From: Zhao Yan <yan.y.zhao@intel.com>
To: Alex Williamson <alex.williamson@redhat.com>
Cc: "cjia@nvidia.com" <cjia@nvidia.com>,
"kvm@vger.kernel.org" <kvm@vger.kernel.org>,
"aik@ozlabs.ru" <aik@ozlabs.ru>,
"Zhengxiao.zx@Alibaba-inc.com" <Zhengxiao.zx@Alibaba-inc.com>,
"shuangtai.tst@alibaba-inc.com" <shuangtai.tst@alibaba-inc.com>,
"qemu-devel@nongnu.org" <qemu-devel@nongnu.org>,
"kwankhede@nvidia.com" <kwankhede@nvidia.com>,
"eauger@redhat.com" <eauger@redhat.com>,
"Liu, Yi L" <yi.l.liu@intel.com>,
"eskultet@redhat.com" <eskultet@redhat.com>,
"Yang, Ziye" <ziye.yang@intel.com>,
"mlevitsk@redhat.com" <mlevitsk@redhat.com>,
"pasic@linux.ibm.com" <pasic@linux.ibm.com>,
"arei.gonglei@huawei.com" <arei.gonglei@huawei.com>,
"felipe@nutanix.com" <felipe@nutanix.com>,
"Ken.Xue@amd.com" <Ken.Xue@amd.com>,
"Tian, Kevin" <kevin.tian@intel.com>,
"dgilbert@redhat.com" <dgilbert@redhat.com>,
"intel-gvt-dev@lists.freedesktop.org"
<intel-gvt-dev@lists.freedesktop.org>,
"L
Subject: Re: [PATCH 0/5] QEMU VFIO live migration
Date: Wed, 13 Mar 2019 21:12:22 -0400 [thread overview]
Message-ID: <20190314011222.GA17006@joy-OptiPlex-7040> (raw)
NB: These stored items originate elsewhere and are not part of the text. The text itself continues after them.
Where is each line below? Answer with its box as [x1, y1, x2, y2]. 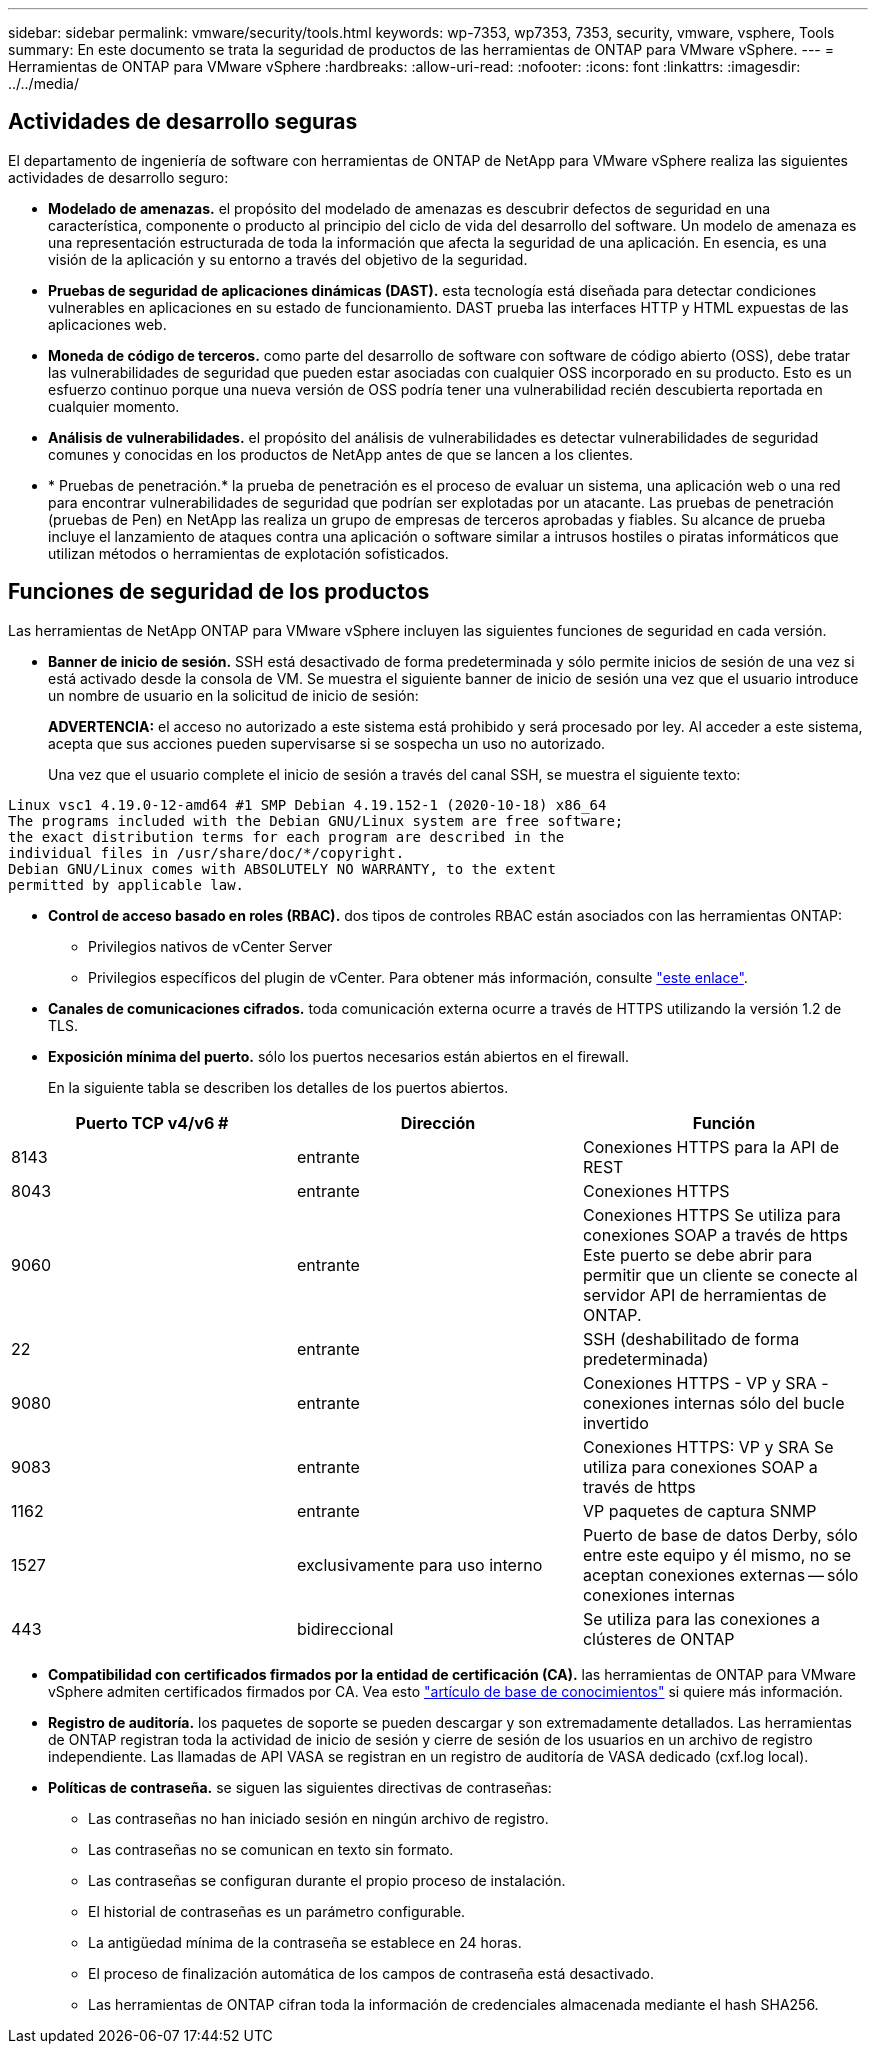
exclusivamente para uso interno [296, 1554, 543, 1575]
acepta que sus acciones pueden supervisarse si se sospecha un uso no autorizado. [48, 734, 606, 752]
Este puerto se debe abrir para [582, 1244, 813, 1265]
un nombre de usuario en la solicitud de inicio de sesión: [48, 686, 419, 704]
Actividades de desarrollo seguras [8, 109, 358, 135]
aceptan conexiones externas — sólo [582, 1564, 859, 1585]
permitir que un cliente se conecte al [582, 1264, 858, 1285]
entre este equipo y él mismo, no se [582, 1544, 852, 1565]

In-Reply-To: <20190313131454.09f886c1@w520.home>
On Thu, Mar 14, 2019 at 03:14:54AM +0800, Alex Williamson wrote:
> On Tue, 12 Mar 2019 21:13:01 -0400
> Zhao Yan <yan.y.zhao@intel.com> wrote:
>
> > hi Alex
> > Any comments to the sequence below?
> >
> > Actaully we have some concerns and suggestions to userspace-opaque migration
> > data.
> >
> > 1. if data is opaque to userspace, kernel interface must be tightly bound to
> > migration.
> > e.g. vendor driver has to know state (running + not logging) should not
> > return any data, and state (running + logging) should return whole
> > snapshot first and dirty later. it also has to know qemu migration will
> > not call GET_BUFFER in state (running + not logging), otherwise, it has
> > to adjust its behavior.
>
> This all just sounds like defining the protocol we expect with the
> interface. For instance if we define a session as beginning when
> logging is enabled and ending when the device is stopped and the
> interface reports no more data is available, then we can state that any
> partial accumulation of data is incomplete relative to migration. If
> userspace wants to initiate a new migration stream, they can simply
> toggle logging. How the vendor driver provides the data during the
> session is not defined, but beginning the session with a snapshot
> followed by repeated iterations of dirtied data is certainly a valid
> approach.
>
> > 2. vendor driver cannot ensure userspace get all the data it intends to
> > save in pre-copy phase.
> > e.g. in stop-and-copy phase, vendor driver has to first check and send
> > data in previous phase.
>
> First, I don't think the device has control of when QEMU switches from
> pre-copy to stop-and-copy, the protocol needs to support that
> transition at any point. However, it seems a simply data available
> counter provides an indication of when it might be optimal to make such
> a transition. If a vendor driver follows a scheme as above, the
> available data counter would indicate a large value, the entire initial
> snapshot of the device. As the migration continues and pages are
> dirtied, the device would reach a steady state amount of data
> available, depending on the guest activity. This could indicate to the
> user to stop the device. The migration stream would not be considered
> completed until the available data counter reaches zero while the
> device is in the stopped|logging state.
>
> > 3. if all the sequence is tightly bound to live migration, can we remove the
> > logging state? what about adding two states migrate-in and migrate-out?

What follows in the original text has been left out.